Sorprendentemente, después de un empate que pudo ser una victoria pero que en realidad no lo fue, después de haber sumado la magnífica cifra de dos puntos de los últimos quince, Paco Herrera empezó a escupir todas sus culebras en Huelva ante el asombro colectivo. Fuera de hora, porque anda que no ha tenido ocasiones más justificadas para airear su ira, se soltó la lengua. El órdago del entrenador a los responsables deportivos de la SAD fue extraordinario. "Si no les gusta mi trabajo, que me echen. Si no están convencidos, pues que me echen", fue la oración de Paco Herrera para la historia reciente del Real Zaragoza, a la altura o cerca del nivel de otras como aquella de Marcelino García Toral en la que se veía sentenciado incluso antes de jugar.

Hace bien poco, el entrenador ponía el grito en el cielo por la atmósfera dañina que el propio club generaba contra sí mismo y que perjudicaba seriamente al equipo. Una capacidad autodestructiva contra la que Herrera se propuso pelear no hablando de ella. Todo hasta que de repente, una tarde en Huelva, se desdijo y decidió participar abiertamente del maquiavélico juego, alimentándolo con unas declaraciones boomerang y cuyo eco durará tiempo.

La confianza de Pitarch y Moisés en Herrera está resquebrajada desde hace tiempo. Como la fe del técnico en sus jefes.
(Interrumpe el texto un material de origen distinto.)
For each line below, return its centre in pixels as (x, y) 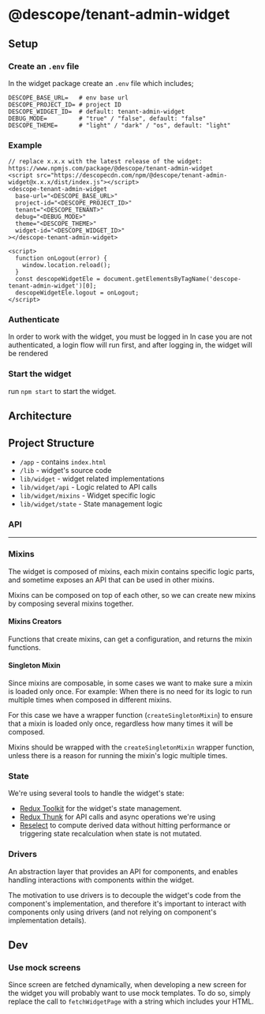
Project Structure (51, 443)
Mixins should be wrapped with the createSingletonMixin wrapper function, (131, 747)
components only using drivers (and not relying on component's (112, 912)
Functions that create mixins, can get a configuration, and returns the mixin (130, 639)
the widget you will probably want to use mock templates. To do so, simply (129, 993)
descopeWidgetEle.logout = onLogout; (77, 293)
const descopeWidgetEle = (58, 279)
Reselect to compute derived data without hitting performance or (125, 825)
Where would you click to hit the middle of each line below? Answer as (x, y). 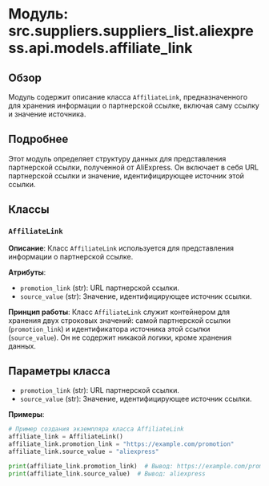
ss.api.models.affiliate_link (100, 48)
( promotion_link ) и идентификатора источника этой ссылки (109, 329)
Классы (29, 210)
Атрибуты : (27, 272)
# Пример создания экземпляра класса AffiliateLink (96, 429)
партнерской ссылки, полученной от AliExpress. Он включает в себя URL (134, 167)
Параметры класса (59, 371)
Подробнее (38, 139)
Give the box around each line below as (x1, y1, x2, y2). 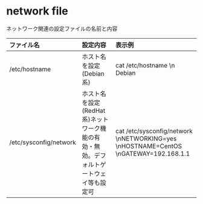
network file (6, 4, 68, 18)
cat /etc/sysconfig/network (115, 127, 193, 135)
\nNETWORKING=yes (115, 134, 177, 142)
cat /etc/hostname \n (115, 61, 175, 69)
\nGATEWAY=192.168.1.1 (115, 149, 190, 158)
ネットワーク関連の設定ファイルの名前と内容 (6, 25, 118, 32)
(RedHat (82, 106, 106, 115)
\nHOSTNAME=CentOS (115, 142, 182, 150)
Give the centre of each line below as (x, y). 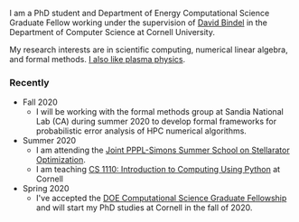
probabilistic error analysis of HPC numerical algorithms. (141, 131)
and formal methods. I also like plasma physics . (98, 59)
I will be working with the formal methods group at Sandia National (160, 112)
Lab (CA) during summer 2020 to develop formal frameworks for (156, 122)
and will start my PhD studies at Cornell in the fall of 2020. (144, 208)
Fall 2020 (40, 102)
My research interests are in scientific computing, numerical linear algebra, (149, 50)
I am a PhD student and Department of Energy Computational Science (140, 13)
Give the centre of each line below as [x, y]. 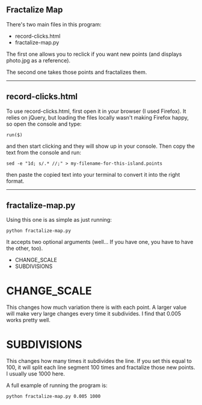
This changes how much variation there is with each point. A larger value [96, 307]
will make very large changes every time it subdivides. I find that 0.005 [94, 314]
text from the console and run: [44, 152]
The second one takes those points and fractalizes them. [77, 72]
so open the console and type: [44, 124]
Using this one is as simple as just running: [59, 220]
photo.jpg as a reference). [38, 60]
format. [15, 181]
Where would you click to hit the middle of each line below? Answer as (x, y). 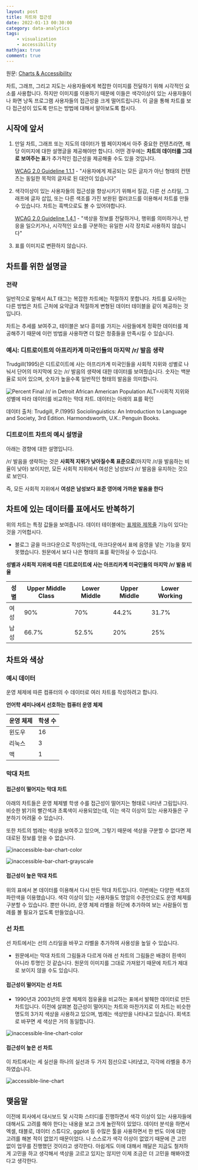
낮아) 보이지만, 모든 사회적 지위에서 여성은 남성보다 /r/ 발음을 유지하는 (97, 469)
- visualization (37, 39)
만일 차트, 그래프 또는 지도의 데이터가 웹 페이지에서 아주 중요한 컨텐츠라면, (99, 144)
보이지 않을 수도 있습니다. (50, 970)
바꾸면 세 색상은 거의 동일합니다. (58, 1021)
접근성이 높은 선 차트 (29, 1047)
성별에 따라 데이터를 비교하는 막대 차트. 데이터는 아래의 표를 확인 (80, 399)
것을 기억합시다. (24, 532)
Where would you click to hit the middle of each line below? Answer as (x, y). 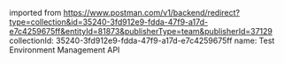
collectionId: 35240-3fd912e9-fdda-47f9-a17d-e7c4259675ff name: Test (142, 40)
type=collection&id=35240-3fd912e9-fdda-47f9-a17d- (109, 22)
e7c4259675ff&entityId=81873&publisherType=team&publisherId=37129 (141, 31)
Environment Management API (65, 50)
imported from (35, 13)
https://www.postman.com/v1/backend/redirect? (152, 13)
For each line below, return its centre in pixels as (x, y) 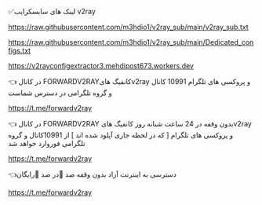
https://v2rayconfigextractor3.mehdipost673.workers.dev (101, 66)
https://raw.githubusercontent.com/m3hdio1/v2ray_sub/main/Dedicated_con (131, 42)
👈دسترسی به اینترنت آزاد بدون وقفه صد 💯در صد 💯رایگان (92, 174)
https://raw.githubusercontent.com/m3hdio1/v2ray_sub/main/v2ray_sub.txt (128, 27)
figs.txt (20, 51)
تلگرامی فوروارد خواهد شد (47, 143)
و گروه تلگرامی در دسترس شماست (60, 93)
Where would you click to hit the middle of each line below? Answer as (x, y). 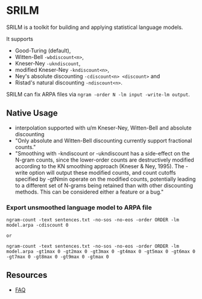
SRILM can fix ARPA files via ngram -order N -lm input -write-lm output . (98, 94)
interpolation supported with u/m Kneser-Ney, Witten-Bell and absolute (103, 128)
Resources (27, 275)
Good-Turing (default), (43, 50)
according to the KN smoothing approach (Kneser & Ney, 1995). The (99, 166)
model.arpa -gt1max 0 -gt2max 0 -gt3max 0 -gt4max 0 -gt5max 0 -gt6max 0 (101, 252)
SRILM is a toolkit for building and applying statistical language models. (95, 27)
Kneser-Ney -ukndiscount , (48, 63)
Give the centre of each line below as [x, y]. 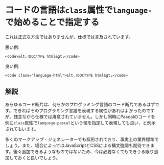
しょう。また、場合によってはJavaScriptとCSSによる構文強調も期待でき [78, 145]
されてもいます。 [22, 129]
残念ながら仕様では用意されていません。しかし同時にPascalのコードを [84, 117]
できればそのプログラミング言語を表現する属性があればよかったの [80, 110]
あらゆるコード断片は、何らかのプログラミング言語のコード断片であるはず [80, 104]
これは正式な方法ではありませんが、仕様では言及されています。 [69, 37]
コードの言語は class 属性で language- [79, 10]
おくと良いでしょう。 [39, 158]
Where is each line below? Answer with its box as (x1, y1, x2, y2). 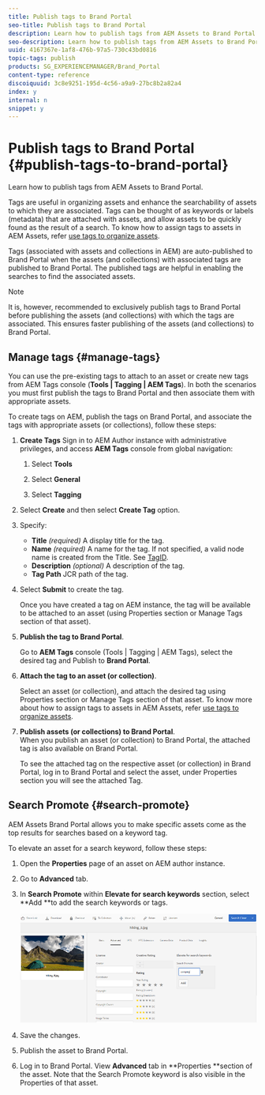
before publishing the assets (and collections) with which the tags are (8, 310, 235, 320)
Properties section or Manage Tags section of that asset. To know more (19, 695, 252, 704)
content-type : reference (8, 71, 90, 79)
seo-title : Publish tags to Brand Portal (8, 21, 147, 29)
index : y (8, 88, 37, 96)
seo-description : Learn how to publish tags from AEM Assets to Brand (8, 38, 245, 46)
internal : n (8, 96, 47, 104)
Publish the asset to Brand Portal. (19, 1046, 129, 1055)
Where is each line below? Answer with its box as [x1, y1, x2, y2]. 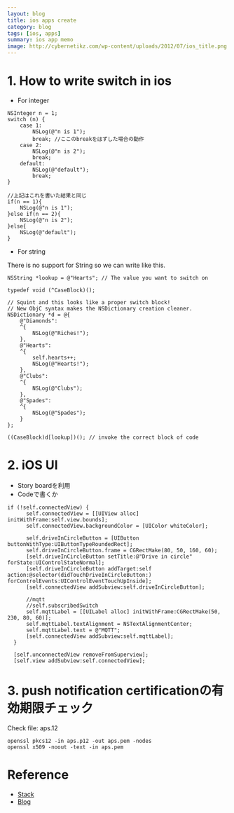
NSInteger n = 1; [7, 109, 58, 116]
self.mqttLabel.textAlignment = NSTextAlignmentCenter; [25, 620, 193, 627]
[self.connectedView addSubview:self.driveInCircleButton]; [25, 583, 205, 591]
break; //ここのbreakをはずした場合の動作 [32, 135, 145, 142]
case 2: [20, 142, 42, 149]
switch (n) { [7, 116, 46, 123]
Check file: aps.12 [7, 723, 58, 732]
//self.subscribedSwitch [25, 602, 99, 609]
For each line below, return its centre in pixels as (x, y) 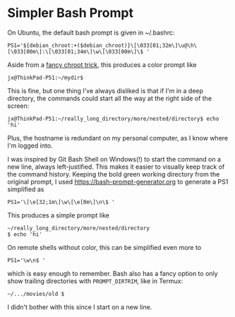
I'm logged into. (30, 145)
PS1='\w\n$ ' (26, 260)
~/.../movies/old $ (36, 294)
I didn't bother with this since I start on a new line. (80, 307)
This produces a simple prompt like (58, 215)
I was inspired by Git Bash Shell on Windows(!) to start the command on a (114, 159)
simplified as (26, 189)
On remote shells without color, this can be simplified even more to (104, 247)
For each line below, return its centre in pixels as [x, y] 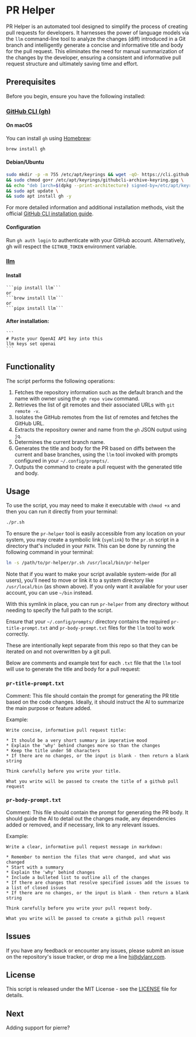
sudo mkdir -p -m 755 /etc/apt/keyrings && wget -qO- [73, 174]
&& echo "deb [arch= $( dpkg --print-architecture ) [68, 185]
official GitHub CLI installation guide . [50, 213]
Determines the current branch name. [60, 442]
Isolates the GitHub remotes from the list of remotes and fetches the [96, 417]
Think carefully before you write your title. [64, 771]
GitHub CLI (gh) [28, 111]
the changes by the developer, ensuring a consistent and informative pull [94, 57]
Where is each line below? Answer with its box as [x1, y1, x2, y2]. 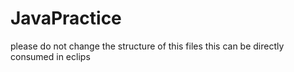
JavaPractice [10, 7, 122, 30]
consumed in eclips [10, 50, 91, 62]
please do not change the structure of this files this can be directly [10, 40, 285, 52]
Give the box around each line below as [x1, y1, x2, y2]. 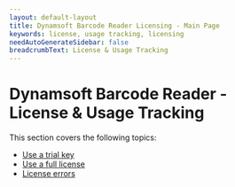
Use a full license [21, 159, 86, 169]
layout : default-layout [9, 12, 98, 22]
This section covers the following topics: [9, 132, 157, 143]
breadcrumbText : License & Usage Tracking [9, 46, 168, 55]
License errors [21, 168, 75, 179]
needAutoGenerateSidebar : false [9, 37, 129, 47]
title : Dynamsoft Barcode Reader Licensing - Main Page [9, 21, 220, 30]
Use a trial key [21, 150, 75, 160]
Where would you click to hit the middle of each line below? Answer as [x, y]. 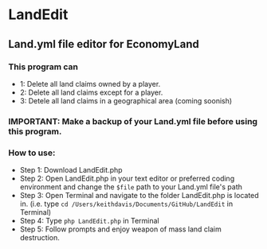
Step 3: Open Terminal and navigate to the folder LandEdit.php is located [139, 196]
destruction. [39, 238]
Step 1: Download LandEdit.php [71, 170]
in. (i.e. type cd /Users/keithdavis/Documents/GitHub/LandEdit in [126, 204]
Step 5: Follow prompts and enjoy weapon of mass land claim [120, 229]
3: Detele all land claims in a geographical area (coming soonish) [126, 100]
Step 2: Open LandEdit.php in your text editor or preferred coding [127, 179]
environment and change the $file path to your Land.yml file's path [131, 187]
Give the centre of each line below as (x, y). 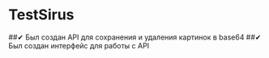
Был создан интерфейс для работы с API (79, 45)
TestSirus (41, 15)
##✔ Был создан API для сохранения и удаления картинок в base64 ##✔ (135, 37)
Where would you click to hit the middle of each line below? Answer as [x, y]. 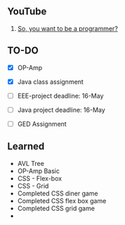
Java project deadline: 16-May [61, 110]
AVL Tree [31, 163]
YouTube [27, 12]
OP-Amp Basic [39, 171]
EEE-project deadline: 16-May [60, 96]
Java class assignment [51, 82]
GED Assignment [42, 124]
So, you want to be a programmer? [67, 28]
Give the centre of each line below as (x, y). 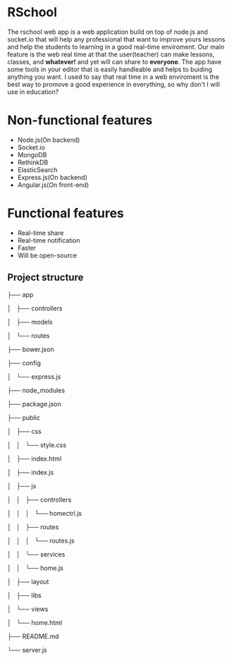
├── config (24, 363)
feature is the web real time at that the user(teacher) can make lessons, (111, 54)
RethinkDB (33, 162)
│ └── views (28, 609)
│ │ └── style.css (37, 444)
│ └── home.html (35, 622)
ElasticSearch (37, 169)
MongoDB (32, 154)
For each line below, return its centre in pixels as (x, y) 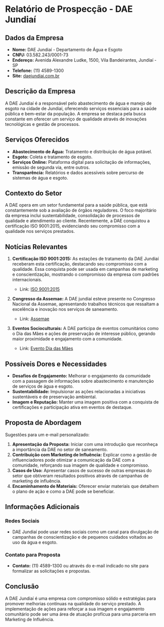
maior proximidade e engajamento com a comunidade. (67, 339)
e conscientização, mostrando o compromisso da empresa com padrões (85, 274)
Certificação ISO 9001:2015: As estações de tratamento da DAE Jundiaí (85, 259)
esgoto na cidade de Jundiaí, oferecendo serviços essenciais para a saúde (81, 108)
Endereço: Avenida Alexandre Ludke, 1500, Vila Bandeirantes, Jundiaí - (84, 60)
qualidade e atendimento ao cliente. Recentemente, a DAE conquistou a (77, 221)
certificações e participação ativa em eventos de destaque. (72, 407)
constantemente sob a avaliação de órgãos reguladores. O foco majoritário (81, 210)
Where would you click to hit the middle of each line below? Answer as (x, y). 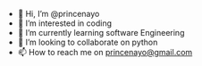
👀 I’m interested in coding (65, 23)
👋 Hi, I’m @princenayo (59, 14)
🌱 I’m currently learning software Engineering (101, 33)
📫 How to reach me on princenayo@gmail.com (105, 52)
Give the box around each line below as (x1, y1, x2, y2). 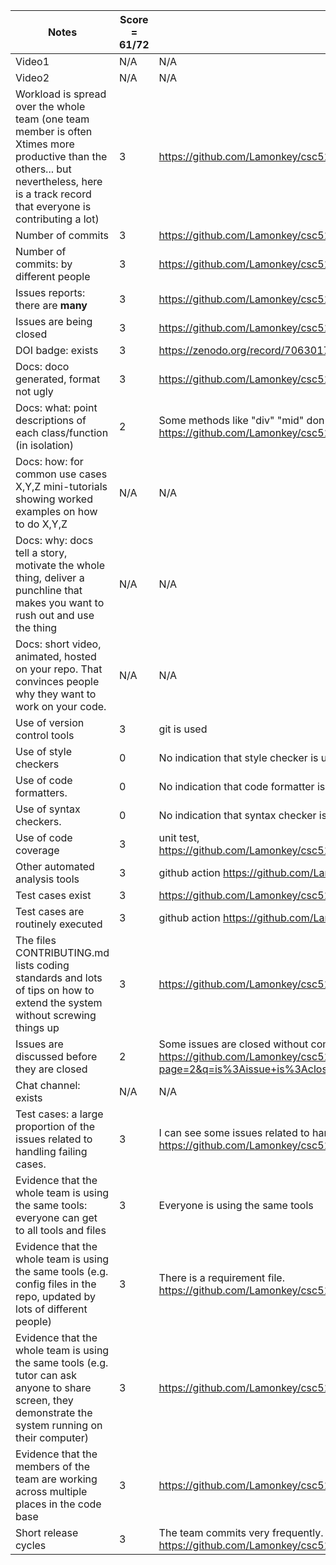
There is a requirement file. (158, 1271, 285, 1284)
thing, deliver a (15, 571, 85, 584)
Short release (15, 1526, 79, 1539)
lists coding (15, 959, 70, 972)
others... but (15, 162, 72, 176)
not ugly (15, 385, 54, 398)
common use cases (15, 467, 108, 481)
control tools (15, 729, 75, 742)

Razones tienen unos, porque el equipo no funciona, y argumentos tiene el otro, al que le ha ocurrido varias veces como a Felipe González, que se ha enterado de unas cuantas decisiones por la prensa. En lugar de firmar la paz hasta que los resultados y el dinero separen sus caminos, siguen jugando al gato y al ratón. Eso sí, Herrera ya no se calla. Ha salido de la madriguera.